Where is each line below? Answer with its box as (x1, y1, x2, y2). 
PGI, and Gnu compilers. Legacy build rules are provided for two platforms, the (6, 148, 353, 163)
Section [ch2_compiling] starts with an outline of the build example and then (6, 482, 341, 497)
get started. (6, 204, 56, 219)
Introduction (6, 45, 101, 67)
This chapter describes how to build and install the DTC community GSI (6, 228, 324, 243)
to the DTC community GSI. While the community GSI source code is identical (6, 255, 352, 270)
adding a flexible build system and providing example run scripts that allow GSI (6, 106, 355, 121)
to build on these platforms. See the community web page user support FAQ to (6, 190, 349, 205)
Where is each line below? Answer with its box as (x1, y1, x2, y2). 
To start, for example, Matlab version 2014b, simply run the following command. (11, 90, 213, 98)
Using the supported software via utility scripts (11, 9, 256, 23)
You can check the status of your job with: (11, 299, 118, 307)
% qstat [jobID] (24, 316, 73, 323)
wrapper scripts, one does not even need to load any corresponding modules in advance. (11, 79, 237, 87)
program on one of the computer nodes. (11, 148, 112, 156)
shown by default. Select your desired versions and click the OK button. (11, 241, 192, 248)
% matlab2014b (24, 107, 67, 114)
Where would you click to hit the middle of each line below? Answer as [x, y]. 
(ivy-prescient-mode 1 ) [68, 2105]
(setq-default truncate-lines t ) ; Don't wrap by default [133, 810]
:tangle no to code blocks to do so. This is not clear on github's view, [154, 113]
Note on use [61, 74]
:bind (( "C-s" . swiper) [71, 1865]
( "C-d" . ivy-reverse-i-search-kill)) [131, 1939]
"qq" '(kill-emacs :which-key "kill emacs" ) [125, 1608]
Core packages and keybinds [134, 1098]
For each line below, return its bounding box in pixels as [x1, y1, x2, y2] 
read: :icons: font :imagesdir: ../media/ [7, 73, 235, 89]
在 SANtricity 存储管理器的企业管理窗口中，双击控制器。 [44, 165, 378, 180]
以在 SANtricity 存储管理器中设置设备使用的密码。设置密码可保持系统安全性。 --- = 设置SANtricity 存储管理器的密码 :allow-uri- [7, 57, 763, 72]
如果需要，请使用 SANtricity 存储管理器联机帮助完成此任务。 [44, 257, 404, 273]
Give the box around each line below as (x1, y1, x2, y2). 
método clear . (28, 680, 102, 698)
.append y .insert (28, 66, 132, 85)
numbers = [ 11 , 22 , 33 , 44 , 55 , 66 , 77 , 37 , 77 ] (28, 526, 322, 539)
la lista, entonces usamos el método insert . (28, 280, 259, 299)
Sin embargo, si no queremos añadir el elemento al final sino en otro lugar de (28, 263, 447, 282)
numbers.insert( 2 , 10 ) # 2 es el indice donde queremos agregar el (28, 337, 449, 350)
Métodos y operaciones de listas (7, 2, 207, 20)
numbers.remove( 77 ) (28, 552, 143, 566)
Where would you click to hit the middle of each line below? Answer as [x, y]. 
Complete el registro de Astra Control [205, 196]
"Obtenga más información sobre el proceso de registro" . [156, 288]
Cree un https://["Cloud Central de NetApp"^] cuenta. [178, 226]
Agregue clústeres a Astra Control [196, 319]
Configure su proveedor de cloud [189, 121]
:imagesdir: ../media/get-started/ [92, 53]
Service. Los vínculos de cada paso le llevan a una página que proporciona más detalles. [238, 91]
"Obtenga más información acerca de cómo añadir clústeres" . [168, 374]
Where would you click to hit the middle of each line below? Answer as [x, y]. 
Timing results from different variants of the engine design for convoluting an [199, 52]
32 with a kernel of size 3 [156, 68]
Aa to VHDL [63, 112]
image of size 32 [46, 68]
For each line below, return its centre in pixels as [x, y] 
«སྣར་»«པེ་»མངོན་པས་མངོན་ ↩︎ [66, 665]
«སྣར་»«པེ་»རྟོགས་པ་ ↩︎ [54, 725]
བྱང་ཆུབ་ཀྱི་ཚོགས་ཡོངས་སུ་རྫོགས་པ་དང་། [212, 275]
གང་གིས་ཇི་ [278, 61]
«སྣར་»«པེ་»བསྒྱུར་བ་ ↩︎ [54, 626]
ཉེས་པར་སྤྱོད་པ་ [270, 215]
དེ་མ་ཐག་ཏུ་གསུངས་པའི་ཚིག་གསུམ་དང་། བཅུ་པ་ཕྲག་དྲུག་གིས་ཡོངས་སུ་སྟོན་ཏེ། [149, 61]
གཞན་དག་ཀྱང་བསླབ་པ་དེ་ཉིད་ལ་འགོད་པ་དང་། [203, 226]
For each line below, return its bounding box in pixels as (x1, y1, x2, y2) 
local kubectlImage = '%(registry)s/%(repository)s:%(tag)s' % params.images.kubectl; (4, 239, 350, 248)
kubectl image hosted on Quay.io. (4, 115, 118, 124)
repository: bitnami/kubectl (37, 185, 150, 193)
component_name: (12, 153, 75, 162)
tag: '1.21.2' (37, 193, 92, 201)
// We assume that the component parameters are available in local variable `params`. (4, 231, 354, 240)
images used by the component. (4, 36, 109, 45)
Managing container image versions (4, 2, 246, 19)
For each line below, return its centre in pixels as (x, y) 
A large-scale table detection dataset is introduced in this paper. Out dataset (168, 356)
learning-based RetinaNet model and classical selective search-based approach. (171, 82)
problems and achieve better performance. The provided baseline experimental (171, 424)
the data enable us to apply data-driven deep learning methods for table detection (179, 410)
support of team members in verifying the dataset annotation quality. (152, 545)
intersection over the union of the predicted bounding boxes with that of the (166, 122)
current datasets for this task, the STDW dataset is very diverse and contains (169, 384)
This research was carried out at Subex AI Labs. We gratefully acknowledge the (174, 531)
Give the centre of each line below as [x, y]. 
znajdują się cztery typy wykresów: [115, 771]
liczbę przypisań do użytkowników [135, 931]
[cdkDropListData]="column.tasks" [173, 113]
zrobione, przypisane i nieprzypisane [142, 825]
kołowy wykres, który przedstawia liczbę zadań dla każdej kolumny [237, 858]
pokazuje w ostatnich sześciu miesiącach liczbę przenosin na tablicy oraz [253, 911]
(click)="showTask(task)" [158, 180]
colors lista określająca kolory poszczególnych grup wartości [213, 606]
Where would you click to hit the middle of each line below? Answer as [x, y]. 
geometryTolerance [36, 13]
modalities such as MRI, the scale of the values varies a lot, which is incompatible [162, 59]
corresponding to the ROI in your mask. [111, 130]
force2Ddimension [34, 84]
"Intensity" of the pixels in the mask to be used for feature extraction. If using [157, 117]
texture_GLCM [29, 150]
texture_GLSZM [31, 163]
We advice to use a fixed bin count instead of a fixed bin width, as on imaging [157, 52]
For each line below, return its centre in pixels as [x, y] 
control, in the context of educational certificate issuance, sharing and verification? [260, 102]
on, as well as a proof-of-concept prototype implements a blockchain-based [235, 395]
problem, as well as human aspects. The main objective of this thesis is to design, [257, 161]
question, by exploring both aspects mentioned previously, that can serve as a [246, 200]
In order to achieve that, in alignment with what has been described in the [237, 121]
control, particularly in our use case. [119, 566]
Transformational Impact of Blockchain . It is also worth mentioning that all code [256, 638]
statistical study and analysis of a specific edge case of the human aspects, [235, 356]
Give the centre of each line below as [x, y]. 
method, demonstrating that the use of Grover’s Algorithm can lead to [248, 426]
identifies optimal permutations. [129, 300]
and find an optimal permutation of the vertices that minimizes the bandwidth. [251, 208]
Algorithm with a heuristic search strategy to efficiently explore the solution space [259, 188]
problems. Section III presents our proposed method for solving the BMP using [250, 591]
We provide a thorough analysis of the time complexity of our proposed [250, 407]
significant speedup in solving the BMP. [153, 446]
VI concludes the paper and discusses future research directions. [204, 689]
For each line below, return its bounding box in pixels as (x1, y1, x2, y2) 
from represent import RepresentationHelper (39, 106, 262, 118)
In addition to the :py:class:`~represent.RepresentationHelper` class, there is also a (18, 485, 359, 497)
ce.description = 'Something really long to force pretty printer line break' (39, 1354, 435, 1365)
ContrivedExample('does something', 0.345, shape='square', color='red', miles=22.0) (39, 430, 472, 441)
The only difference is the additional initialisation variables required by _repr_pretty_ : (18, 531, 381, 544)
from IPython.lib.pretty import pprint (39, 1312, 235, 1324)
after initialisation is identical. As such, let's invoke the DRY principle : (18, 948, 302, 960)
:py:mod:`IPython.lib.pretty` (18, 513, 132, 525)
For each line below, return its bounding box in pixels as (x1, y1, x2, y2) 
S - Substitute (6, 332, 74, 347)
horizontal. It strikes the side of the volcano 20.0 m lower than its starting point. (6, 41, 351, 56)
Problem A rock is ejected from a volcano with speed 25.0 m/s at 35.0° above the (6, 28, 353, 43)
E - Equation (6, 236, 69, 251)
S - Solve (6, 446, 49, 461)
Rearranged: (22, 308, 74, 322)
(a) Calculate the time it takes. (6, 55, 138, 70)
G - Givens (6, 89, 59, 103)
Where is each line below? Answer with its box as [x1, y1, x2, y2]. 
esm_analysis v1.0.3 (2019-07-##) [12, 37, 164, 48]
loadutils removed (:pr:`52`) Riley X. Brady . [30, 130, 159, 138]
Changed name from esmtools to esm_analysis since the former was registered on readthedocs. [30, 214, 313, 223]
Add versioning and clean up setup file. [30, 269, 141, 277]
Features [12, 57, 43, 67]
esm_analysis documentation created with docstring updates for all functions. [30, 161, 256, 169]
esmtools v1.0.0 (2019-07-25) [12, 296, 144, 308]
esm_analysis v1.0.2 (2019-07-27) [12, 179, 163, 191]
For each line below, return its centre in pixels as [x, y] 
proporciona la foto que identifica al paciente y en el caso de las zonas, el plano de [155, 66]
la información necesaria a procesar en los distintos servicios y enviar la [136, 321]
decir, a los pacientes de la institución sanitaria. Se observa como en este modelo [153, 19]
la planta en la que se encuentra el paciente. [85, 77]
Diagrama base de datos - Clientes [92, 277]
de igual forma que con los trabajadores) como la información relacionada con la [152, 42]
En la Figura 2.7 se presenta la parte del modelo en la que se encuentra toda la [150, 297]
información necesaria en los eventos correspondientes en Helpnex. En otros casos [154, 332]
* * * *
→ EXERCISE AIM
Report each line of the material above where the word "proposed" appears.

→ YOUR SOLUTION
problems. Section III presents our proposed method for solving the BMP using [250, 591]
We provide a thorough analysis of the time complexity of our proposed [250, 407]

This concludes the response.